[Stored data entries]
>>>

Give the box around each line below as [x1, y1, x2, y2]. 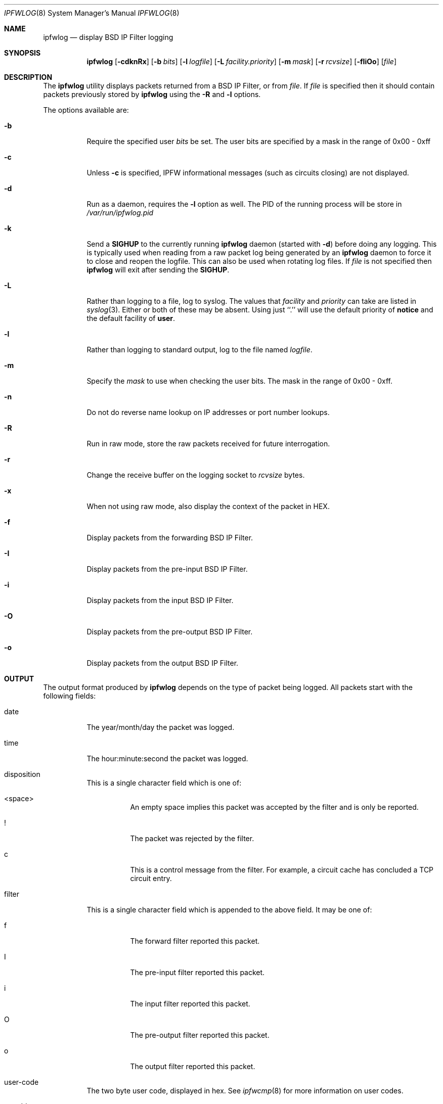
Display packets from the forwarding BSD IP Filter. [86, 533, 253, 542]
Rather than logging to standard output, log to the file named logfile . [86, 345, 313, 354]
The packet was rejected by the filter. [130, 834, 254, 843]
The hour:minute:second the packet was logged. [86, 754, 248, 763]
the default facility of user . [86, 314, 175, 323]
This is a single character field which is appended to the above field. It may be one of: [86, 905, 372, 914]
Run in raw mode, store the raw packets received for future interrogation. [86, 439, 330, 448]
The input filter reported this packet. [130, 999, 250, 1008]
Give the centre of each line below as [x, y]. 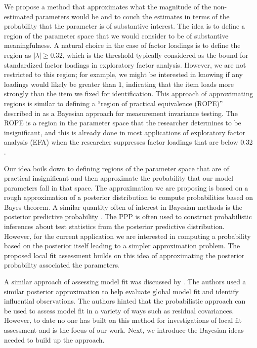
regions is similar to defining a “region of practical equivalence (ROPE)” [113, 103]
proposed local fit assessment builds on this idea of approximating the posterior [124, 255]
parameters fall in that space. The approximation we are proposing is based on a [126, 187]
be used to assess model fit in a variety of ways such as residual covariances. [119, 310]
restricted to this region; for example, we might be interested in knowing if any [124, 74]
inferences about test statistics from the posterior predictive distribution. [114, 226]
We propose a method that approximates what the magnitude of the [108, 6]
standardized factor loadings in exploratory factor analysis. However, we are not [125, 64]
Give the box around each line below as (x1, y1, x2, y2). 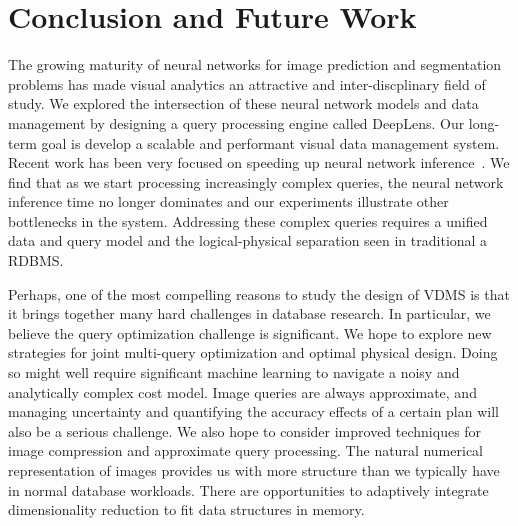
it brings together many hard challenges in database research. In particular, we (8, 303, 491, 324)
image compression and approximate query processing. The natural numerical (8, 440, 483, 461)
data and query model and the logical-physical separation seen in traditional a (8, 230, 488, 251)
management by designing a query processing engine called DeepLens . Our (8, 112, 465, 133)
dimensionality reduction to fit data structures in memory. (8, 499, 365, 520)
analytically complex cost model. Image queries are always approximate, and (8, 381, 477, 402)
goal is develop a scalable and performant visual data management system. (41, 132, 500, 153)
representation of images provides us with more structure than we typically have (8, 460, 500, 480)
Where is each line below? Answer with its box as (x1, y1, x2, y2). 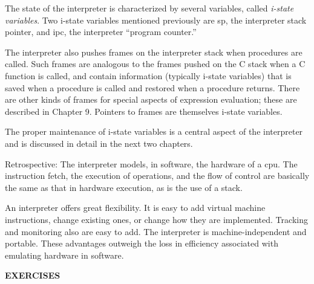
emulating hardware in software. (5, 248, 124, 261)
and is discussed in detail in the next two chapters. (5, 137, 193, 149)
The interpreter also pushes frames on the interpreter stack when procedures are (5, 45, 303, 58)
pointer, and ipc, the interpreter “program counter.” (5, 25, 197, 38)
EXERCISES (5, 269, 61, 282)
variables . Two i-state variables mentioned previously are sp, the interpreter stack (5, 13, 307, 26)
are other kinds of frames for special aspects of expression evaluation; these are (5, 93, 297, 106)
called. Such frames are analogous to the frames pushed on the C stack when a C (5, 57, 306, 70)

<<<
>>>

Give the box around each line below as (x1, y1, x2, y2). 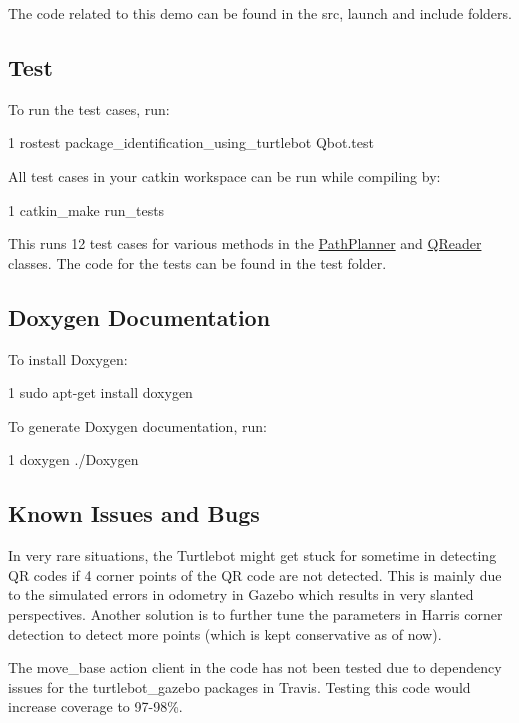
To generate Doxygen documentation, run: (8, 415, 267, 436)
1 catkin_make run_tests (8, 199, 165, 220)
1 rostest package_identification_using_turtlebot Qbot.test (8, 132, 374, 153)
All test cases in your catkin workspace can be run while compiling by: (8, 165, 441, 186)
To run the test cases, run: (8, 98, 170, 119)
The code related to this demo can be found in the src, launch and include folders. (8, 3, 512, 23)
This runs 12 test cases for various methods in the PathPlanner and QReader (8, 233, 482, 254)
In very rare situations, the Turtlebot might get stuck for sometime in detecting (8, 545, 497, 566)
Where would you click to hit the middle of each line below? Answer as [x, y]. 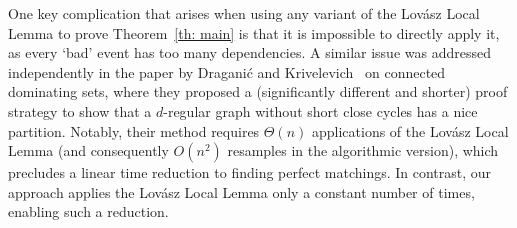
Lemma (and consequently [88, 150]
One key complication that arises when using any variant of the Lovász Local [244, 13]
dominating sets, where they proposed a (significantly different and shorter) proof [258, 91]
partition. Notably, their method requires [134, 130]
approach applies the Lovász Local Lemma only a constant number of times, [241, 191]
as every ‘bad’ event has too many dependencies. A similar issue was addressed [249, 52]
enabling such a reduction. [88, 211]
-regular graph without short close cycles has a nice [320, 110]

<<<
>>>

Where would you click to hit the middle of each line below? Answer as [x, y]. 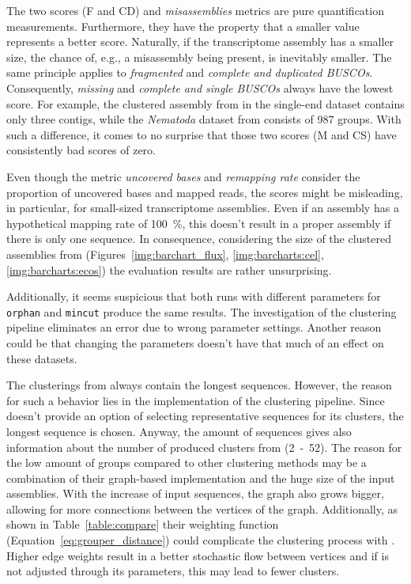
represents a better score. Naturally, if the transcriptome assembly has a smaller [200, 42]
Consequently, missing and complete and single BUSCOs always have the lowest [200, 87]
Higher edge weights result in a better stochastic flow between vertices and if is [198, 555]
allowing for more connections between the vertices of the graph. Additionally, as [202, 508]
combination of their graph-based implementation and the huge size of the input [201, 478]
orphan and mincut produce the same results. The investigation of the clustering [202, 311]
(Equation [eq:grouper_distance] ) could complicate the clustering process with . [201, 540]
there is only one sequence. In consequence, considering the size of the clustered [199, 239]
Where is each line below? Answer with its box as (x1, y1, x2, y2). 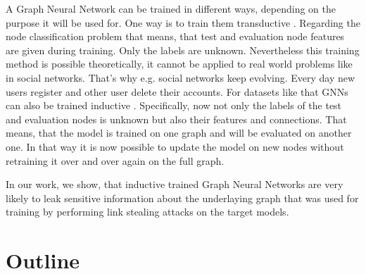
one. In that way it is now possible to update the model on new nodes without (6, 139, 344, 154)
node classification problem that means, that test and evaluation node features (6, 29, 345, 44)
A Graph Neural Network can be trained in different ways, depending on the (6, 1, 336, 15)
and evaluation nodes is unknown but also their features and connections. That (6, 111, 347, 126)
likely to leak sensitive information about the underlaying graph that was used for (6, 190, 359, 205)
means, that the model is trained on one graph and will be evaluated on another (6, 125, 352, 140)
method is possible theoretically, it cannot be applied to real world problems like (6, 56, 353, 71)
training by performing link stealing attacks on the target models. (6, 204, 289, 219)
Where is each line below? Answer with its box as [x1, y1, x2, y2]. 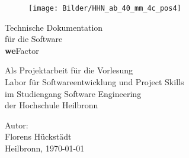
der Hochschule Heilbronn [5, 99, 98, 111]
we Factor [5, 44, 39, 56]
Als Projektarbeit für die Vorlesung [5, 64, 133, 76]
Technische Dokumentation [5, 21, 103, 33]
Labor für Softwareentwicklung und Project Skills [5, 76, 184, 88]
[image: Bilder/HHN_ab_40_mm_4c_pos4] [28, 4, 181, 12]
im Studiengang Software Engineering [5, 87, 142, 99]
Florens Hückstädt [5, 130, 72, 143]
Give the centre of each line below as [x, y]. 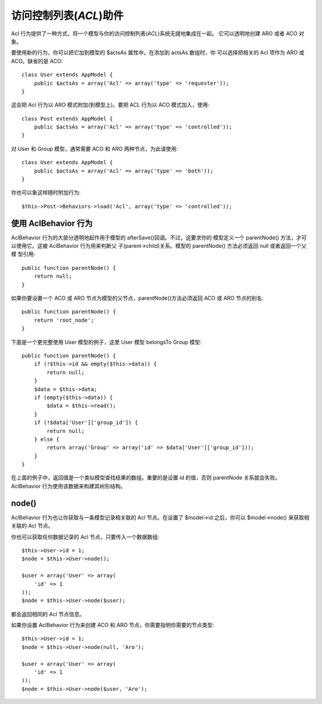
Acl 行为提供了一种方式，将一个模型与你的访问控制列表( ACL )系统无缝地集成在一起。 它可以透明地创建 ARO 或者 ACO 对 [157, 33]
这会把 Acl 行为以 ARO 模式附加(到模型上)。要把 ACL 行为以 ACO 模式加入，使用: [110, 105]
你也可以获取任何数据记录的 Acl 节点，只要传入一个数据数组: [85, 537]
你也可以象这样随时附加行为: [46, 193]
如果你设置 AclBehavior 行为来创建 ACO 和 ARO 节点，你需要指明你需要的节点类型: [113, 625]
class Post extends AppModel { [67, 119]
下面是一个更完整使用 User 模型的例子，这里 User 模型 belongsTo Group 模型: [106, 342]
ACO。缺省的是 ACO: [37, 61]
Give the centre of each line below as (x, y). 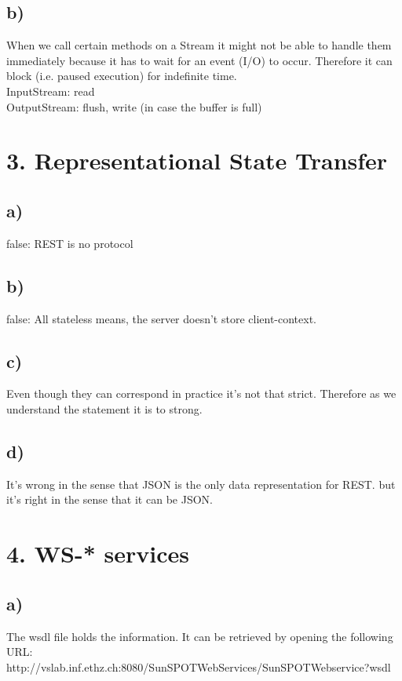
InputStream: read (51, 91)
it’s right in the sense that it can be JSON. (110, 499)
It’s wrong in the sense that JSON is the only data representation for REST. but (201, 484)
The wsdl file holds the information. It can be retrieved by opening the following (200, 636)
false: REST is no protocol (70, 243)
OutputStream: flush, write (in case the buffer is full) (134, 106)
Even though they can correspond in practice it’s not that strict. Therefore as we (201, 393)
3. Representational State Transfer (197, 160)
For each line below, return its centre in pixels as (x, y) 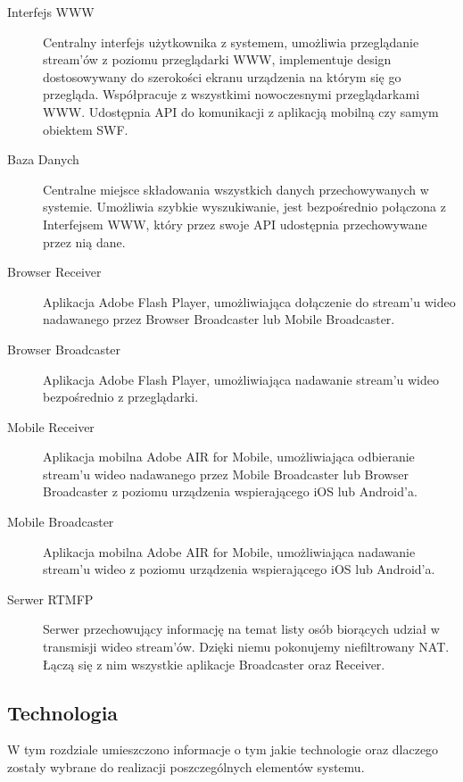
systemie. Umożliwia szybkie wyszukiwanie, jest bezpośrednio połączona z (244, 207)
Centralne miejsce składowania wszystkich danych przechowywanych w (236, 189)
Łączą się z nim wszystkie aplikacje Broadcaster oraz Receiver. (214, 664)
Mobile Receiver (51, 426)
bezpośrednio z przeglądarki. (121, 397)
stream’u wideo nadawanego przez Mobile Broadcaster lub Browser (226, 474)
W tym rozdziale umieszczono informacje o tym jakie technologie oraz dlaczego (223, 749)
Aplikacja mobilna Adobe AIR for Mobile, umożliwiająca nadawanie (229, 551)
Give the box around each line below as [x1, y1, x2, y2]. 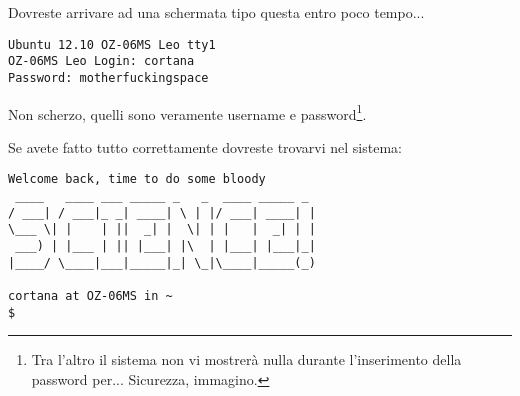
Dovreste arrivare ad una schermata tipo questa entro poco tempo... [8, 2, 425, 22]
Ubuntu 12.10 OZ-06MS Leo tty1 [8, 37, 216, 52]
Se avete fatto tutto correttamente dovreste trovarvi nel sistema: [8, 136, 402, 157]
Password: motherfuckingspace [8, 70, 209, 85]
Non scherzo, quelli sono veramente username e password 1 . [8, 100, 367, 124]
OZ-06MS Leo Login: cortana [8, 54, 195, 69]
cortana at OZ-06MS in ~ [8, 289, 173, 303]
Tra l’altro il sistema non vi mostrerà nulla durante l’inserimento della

<<<

Proceeding from the line containing "it brings together" through the line containing "image compression and", transcribe the lines above exactly, both end lines included.

◆ **Task output**
it brings together many hard challenges in database research. In particular, we (8, 303, 491, 324)
image compression and approximate query processing. The natural numerical (8, 440, 483, 461)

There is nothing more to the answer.